Sherlock is, at the start of the episode, having a rather bad day. He's plagued with nightmares about what he more or less sees as his missed opportunity to find out who was behind Jefferson Hope's actions, while at the same time being kind of okay with the fact that he didn't commit murder over it. (Moriarty, we have to assume, didn't actually expect Holmes to do it. He wouldn't be a very useful good guy if he did.) While in the depths of his musings, Holmes suddenly realizes something: Drebber was not the first nobleman to be caught up in someone's machinations. What if the mastermind behind the Noahtic crime and this one was the same man?

Again, we have to assume that this is something that Moriarty was expecting to happen. He'd be a pretty awful orchestrator if he wasn't at least a few steps ahead of everyone else, so it seems very clear that he did not expect that Holmes would take Hope up on his offer. He also knew that Holmes suspected a mastermind in the Noahtic case, so we could say that Holmes is currently in the middle of dancing to Moriarty's tune. What neither man expects, however, is that they'll meet up on a train from Yorkshire to Paddington. (That's another fun piece of Sherlockian ephemera – canonical Holmes and Watson most frequently use Paddington Station in the stories.) Amusingly for everyone except Louis, Holmes is delighted to see Moriarty again and immediately wants to run his theories about a mastermind by him, even teasing him with the possibility that he thinks Moriarty is the mastermind himself.
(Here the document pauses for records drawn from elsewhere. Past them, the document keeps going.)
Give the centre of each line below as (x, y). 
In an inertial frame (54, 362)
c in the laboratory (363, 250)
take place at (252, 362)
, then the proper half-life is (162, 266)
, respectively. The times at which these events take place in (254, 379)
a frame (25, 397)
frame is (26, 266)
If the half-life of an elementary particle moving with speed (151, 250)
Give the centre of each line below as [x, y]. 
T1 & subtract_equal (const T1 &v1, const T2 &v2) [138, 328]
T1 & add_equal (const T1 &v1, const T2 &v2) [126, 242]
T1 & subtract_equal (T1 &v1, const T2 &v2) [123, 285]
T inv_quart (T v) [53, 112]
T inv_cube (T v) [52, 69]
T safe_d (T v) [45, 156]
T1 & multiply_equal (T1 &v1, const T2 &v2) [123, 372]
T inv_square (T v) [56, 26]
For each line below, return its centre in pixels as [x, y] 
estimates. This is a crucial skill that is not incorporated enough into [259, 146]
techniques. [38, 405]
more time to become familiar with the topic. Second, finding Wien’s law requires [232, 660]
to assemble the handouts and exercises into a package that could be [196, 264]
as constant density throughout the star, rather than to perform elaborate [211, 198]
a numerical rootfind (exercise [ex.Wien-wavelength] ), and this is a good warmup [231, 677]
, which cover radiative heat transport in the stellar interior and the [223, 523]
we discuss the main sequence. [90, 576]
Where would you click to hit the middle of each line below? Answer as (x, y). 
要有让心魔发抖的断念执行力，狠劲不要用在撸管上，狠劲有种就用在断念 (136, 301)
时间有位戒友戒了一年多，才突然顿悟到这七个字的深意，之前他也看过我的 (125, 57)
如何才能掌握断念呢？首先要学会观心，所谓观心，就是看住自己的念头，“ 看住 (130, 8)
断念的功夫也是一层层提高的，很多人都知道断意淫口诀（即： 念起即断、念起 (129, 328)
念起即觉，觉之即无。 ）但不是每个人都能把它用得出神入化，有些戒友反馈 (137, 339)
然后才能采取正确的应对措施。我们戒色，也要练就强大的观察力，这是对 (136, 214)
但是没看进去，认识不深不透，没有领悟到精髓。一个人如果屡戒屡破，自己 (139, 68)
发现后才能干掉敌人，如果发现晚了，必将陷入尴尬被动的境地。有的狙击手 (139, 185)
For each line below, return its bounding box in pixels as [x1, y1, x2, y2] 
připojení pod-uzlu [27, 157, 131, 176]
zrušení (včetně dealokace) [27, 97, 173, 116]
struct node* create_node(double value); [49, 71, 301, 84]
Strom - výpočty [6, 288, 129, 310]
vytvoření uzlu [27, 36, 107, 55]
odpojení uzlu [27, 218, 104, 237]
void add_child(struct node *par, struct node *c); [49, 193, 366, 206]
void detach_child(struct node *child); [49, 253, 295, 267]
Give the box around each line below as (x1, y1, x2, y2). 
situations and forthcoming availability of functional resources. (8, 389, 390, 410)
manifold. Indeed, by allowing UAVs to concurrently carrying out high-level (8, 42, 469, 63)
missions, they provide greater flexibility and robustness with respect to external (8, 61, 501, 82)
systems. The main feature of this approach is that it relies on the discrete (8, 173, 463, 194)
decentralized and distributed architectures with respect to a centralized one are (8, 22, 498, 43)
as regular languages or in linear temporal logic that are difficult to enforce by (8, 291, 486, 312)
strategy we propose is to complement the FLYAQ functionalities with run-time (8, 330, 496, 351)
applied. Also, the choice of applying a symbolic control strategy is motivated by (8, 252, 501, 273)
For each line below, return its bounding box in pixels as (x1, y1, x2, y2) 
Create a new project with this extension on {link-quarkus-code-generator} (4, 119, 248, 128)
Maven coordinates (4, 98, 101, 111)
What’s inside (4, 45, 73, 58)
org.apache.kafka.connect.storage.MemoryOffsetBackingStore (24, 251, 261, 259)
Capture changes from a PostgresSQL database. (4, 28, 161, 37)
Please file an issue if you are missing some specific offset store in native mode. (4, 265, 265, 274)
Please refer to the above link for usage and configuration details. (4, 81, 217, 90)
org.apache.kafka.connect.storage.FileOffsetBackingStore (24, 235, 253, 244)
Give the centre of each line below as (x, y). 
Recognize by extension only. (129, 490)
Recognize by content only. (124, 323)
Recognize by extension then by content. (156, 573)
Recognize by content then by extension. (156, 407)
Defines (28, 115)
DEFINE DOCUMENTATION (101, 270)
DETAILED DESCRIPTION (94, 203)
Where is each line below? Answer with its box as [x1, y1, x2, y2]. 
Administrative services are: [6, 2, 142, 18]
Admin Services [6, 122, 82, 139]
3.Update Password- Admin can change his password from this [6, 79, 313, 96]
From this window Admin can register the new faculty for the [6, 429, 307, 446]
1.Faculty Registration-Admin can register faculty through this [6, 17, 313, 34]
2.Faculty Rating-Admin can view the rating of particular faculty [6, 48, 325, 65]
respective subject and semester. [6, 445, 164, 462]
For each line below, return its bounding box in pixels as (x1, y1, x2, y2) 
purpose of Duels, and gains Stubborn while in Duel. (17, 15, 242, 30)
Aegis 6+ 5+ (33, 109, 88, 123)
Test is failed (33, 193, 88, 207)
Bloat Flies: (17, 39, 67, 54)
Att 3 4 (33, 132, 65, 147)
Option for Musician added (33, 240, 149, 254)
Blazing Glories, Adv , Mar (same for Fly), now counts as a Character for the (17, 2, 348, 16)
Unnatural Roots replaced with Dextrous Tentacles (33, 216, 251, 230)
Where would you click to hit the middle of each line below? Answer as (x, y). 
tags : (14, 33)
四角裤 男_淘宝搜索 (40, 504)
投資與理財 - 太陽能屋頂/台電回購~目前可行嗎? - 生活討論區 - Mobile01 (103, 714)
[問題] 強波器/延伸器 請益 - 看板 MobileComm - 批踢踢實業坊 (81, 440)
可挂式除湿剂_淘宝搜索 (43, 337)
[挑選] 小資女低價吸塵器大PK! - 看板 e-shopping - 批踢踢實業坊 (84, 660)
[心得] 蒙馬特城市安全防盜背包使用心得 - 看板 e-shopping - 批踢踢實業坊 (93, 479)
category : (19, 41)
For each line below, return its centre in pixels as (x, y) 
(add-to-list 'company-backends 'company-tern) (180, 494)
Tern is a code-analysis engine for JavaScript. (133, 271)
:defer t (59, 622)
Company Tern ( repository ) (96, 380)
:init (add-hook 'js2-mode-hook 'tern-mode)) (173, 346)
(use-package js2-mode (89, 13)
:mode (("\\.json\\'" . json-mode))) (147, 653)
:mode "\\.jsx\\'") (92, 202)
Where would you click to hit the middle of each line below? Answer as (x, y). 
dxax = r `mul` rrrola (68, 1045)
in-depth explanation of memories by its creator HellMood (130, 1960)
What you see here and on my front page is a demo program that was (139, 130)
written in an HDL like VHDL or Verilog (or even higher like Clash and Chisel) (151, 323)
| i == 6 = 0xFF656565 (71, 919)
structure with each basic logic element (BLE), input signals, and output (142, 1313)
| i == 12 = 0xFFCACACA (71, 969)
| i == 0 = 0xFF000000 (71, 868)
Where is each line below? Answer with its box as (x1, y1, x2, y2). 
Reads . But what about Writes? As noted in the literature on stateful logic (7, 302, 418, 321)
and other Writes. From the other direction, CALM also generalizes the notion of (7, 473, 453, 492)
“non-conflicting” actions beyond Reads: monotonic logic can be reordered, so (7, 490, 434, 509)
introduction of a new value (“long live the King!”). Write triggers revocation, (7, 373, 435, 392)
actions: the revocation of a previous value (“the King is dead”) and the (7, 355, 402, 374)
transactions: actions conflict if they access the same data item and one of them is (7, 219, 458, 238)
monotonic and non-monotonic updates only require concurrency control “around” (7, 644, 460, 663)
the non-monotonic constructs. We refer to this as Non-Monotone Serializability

But is he teasing? Louis doesn't think so, but I'm inclined to believe that he is – the death he's returning from looking into has proved not to be a murder, so there's no reason to suspect that Moriarty is at all involved in it, meaning that it really is a coincidence that they're all on the same train. If the viscount had died of foul play, then Louis might be right to worry, but as it stands, Holmes' glee, his challenge to Moriarty about finding the killer now aboard the train, and his entire attitude simply suggests that he's glad to see a potential friend while he's fighting with Watson.

That this is largely a set up episode doesn't detract from its appeal, which is impressive. It's a glimpse into Holmes' mind, but it also serves as the real prelude to the game that Moriarty is beginning to play – when he says, “Catch me if you can, Mr. Holmes,” he's issuing a real challenge, only Holmes doesn't know it yet. Louis is unconvinced that William isn't playing with fire, but I think that's part of what he's enjoying about this game: it's dangerous, and that's just spice for the meal.